>>>>>

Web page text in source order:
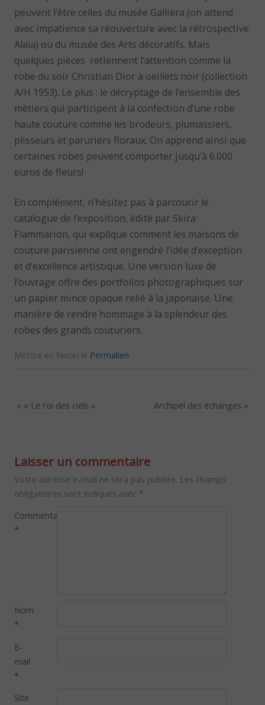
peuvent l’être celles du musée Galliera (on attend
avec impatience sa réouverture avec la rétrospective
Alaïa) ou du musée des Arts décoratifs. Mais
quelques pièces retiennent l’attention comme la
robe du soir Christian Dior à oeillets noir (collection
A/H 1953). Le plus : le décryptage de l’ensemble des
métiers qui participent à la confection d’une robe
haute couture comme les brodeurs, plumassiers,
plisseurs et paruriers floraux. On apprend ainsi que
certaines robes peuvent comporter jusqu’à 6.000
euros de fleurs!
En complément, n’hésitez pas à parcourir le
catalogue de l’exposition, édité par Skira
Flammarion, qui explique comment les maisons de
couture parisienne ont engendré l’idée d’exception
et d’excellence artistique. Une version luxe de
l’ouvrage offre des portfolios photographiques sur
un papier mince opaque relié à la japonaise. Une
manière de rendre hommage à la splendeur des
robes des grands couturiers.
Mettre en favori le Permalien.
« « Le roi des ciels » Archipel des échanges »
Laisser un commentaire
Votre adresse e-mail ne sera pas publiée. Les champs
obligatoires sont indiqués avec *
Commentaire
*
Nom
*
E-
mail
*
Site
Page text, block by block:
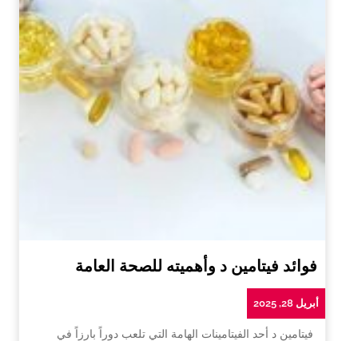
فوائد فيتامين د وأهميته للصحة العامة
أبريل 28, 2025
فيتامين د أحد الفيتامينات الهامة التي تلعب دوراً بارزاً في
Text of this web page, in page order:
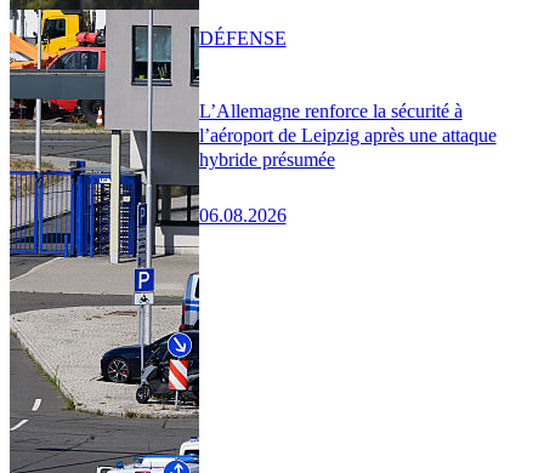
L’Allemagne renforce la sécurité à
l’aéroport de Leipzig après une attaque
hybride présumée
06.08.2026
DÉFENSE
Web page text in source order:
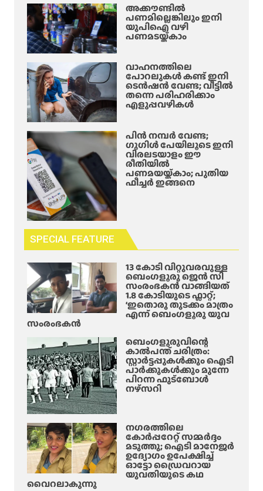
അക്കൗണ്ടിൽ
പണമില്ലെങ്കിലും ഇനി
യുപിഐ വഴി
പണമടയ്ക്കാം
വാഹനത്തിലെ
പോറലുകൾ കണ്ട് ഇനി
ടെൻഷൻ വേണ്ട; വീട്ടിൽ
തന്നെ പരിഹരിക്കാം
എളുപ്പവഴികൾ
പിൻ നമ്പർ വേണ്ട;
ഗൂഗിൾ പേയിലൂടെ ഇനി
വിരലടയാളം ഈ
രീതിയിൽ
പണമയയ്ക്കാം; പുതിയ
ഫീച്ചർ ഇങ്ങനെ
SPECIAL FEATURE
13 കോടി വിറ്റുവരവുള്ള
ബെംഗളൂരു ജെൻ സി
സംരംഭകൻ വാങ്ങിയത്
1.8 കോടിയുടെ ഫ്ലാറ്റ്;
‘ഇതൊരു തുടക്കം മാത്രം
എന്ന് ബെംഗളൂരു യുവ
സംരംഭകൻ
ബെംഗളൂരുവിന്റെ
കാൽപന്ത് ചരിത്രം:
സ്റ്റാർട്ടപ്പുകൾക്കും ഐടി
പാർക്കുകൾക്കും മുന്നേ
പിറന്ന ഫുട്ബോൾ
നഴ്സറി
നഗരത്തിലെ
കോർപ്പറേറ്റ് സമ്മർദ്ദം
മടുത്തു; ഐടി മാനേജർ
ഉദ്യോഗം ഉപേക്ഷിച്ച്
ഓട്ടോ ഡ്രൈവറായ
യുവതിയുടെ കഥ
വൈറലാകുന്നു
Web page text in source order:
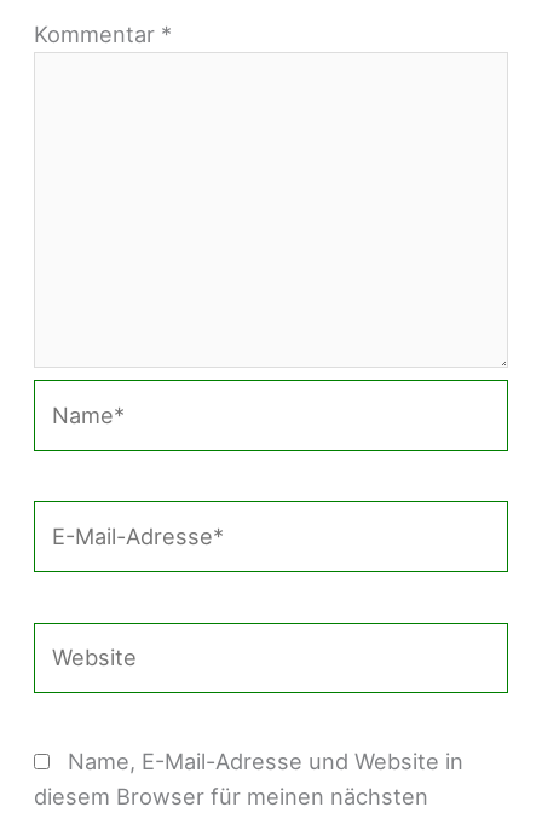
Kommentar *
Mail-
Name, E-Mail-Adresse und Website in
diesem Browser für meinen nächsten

<<<<<

TASK GOAL -> What is needed is a verbatim copy of every line in the records above from the one containing "un papier mince" down to the one containing "Votre adresse e-mail", both included, and nothing more.

RESULT BELOW ->
un papier mince opaque relié à la japonaise. Une
manière de rendre hommage à la splendeur des
robes des grands couturiers.
Mettre en favori le Permalien.
« « Le roi des ciels » Archipel des échanges »
Laisser un commentaire
Votre adresse e-mail ne sera pas publiée. Les champs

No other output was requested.